Today’s first reading from Deuteronomy recounts the Arameans living as “aliens” in Egypt, becoming “strong and numerous,” yet mistreated, oppressed, and forced into hard labor. Sound familiar? But today, there is no distant “promised land,” nowhere else to go, no “land of milk and honey” but here. The future of flourishing to which God calls us unfurls here, here in our homes, our streets, our towns. God’s Kin-dom has been unfurling for a long time and is still going, and invites us to join in at each moment. As Ruether writes, “Life is not made whole ‘once and for all’ in some static millennium of the future. It is made whole again and again, in the renewed day born from night and in the new spring that rises from each winter” (Gaia and God, 273). This is Lent and Easter’s stark reminder, and an important one for these times. Together, in our communities of celebration and resistance, we can give one another our “yes,” here and now, again and again.
A Contemplative Exercise
This week marked the start of Lent. If you haven’t already, consider setting a Lenten intention. To what will you say “no?” To what will you say “yes?” (Another way to engage this prompt could be: In order to say “yes” to ____, I need to say “no” to ____).
Invite the Holy Spirit into this discernment. What do you feel tugging you, drawing you in? What stands in the way of your full “yes?” What and who are the people, places, loves, desires, or practices that help you say “yes?”
We all already have communities of celebration and resistance, in some form or degree, that we can strengthen and bring into webs of solidarity. Maybe it’s at your parish, your work, or simply among your friends. I look around at my own home in central Virginia and see communities of celebration and resistance in the St. Phoebe Circle for women at my parish; a local community farm where anyone can come get their hands in the dirt; free folk dancing classes; the county interfaith coalition that organizes for affordable housing and more public bus drivers; the community fridge at the local queer bookstore; and even simply among my neighbors who bake bread and shovel snow for each other. These are the communities, the pieces of the mosaic, with which we say “no” in order to say “yes.” We resist and we build, we lament and we celebrate, we equip and we nurture. We build the kind of power Jesus modeled: loving solidarity.
What celebrating and resisting do you see around you?
Reflection Questions
- What pieces of the mosaic are you part of? What pieces do you see in your community, and what pieces could use some shoring up? How might you lean into them more during this time?

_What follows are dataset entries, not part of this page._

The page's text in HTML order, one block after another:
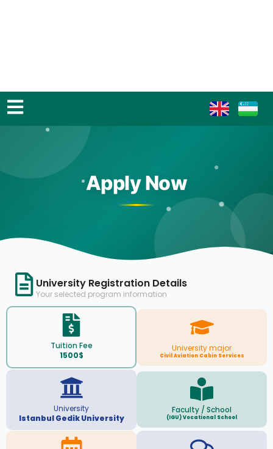
Apply Now
University Registration Details
Your selected program information
Tuition Fee
1500$
University major
Civil Aviation Cabin Services
University
Istanbul Gedik University
Faculty / School
(IGU) Vocational School
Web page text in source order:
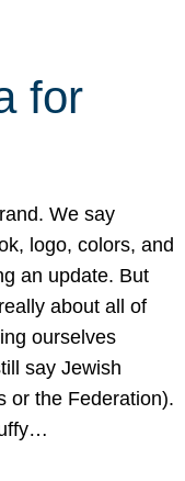
for
We say
logo, colors, and
an update. But
about all of
ourselves
say Jewish
or the Federation).
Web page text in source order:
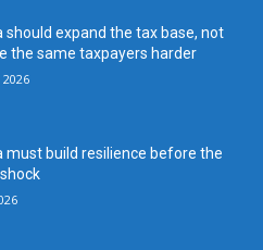
should expand the tax base, not
the same taxpayers harder
must build resilience before the
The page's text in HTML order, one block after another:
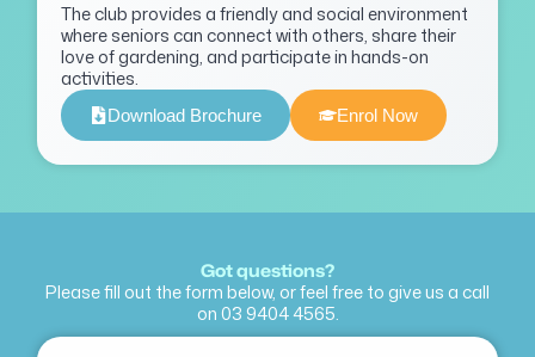
The club provides a friendly and social environment
where seniors can connect with others, share their
love of gardening, andparticipatein hands-on
activities.
Download Brochure Enrol Now
Got questions?
Please fill out the form below, or feel free to give us a call
on03 9404 4565.
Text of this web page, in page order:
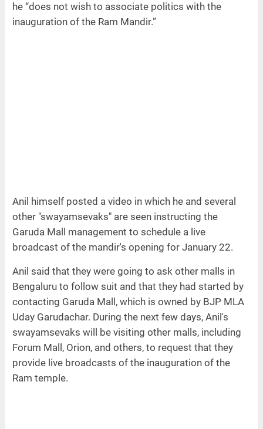
he “does not wish to associate politics with the
inauguration of the Ram Mandir.”
Anil himself posted a video in which he and several
other "swayamsevaks" are seen instructing the
Garuda Mall management to schedule a live
broadcast of the mandir's opening for January 22.
Anil said that they were going to ask other malls in
Bengaluru to follow suit and that they had started by
contacting Garuda Mall, which is owned by BJP MLA
Uday Garudachar. During the next few days, Anil's
swayamsevaks will be visiting other malls, including
Forum Mall, Orion, and others, to request that they
provide live broadcasts of the inauguration of the
Ram temple.
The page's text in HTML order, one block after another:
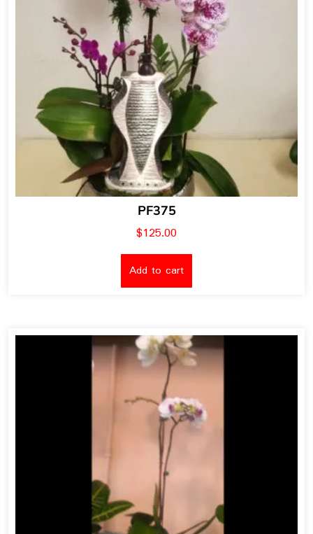
PF375
$125.00
Add to cart
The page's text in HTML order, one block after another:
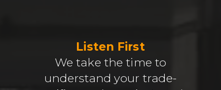
Listen First
We take the time to
understand your trade-
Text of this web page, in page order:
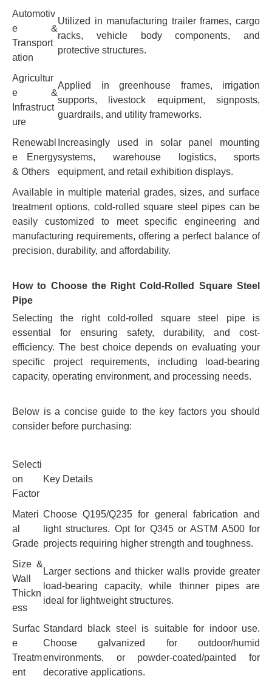
Automotiv
e &
Transport
ation
Utilized in manufacturing trailer frames, cargo
racks, vehicle body components, and
protective structures.
Agricultur
e &
Infrastruct
ure
Applied in greenhouse frames, irrigation
supports, livestock equipment, signposts,
guardrails, and utility frameworks.
Renewabl
e Energy
& Others
Increasingly used in solar panel mounting
systems, warehouse logistics, sports
equipment, and retail exhibition displays.
Available in multiple material grades, sizes, and surface
treatment options, cold-rolled square steel pipes can be
easily customized to meet specific engineering and
manufacturing requirements, offering a perfect balance of
precision, durability, and affordability.
How to Choose the Right Cold-Rolled Square Steel
Pipe
Selecting the right cold-rolled square steel pipe is
essential for ensuring safety, durability, and cost-
efficiency. The best choice depends on evaluating your
specific project requirements, including load-bearing
capacity, operating environment, and processing needs.
Below is a concise guide to the key factors you should
consider before purchasing:
Selecti
on
Factor
Key Details
Materi
al
Grade
Choose Q195/Q235 for general fabrication and
light structures. Opt for Q345 or ASTM A500 for
projects requiring higher strength and toughness.
Size &
Wall
Thickn
ess
Larger sections and thicker walls provide greater
load-bearing capacity, while thinner pipes are
ideal for lightweight structures.
Surfac
e
Treatm
ent
Standard black steel is suitable for indoor use.
Choose galvanized for outdoor/humid
environments, or powder-coated/painted for
decorative applications.
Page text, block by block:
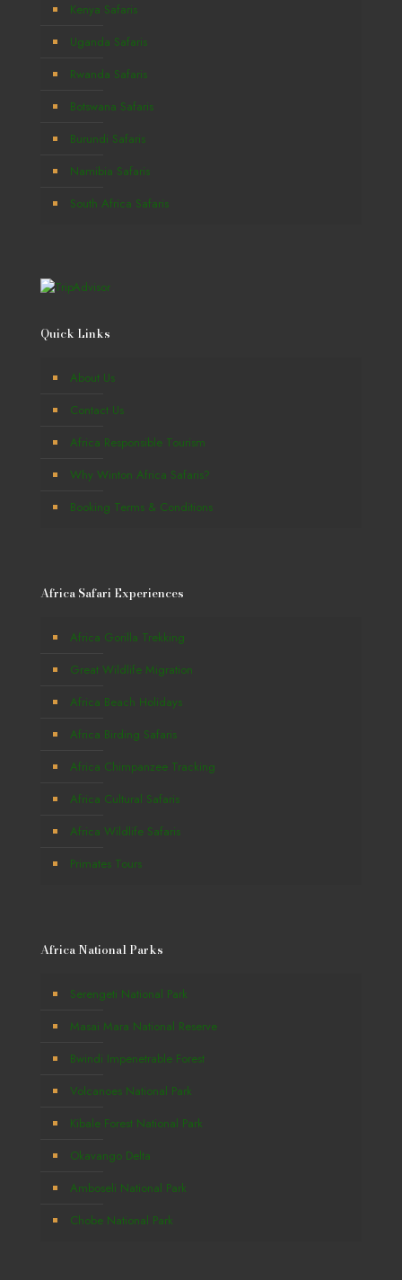
Kenya Safaris
Uganda Safaris
Rwanda Safaris
Botswana Safaris
Burundi Safaris
Namibia Safaris
South Africa Safaris
Quick Links
About Us
Contact Us
Africa Responsible Tourism
Why Winton Africa Safaris?
Booking Terms & Conditions
Africa Safari Experiences
Africa Gorilla Trekking
Great Wildlife Migration
Africa Beach Holidays
Africa Birding Safaris
Africa Chimpanzee Tracking
Africa Cultural Safaris
Africa Wildlife Safaris
Primates Tours
Africa National Parks
Serengeti National Park
Masai Mara National Reserve
Bwindi Impenetrable Forest
Volcanoes National Park
Kibale Forest National Park
Okavango Delta
Amboseli National Park
Chobe National Park
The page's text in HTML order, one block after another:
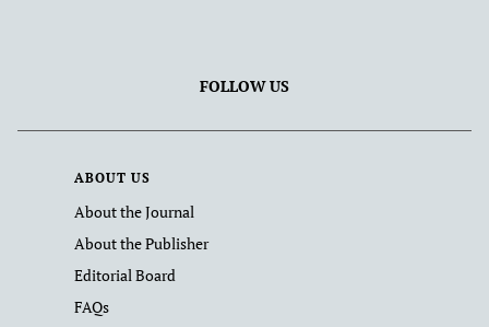
FOLLOW US
ABOUT US
About the Journal
About the Publisher
Editorial Board
FAQs

When tempted with alienation out in the desert, while exhausted and weak with hunger, Jesus doesn’t come up with some long eloquent response or clever comebacks. He simply leans back on what he knows – scripture – and answers with verses he readily knew by heart. In other words, he lives steeped in a moral framework that he can call on when push comes to shove. What is yours? (You may also consider if there are verses or refrains you’d like to keep at the front of your mind these days, like “Love my neighbor,” “Christ in each person,” or even, “I’m just here to help”).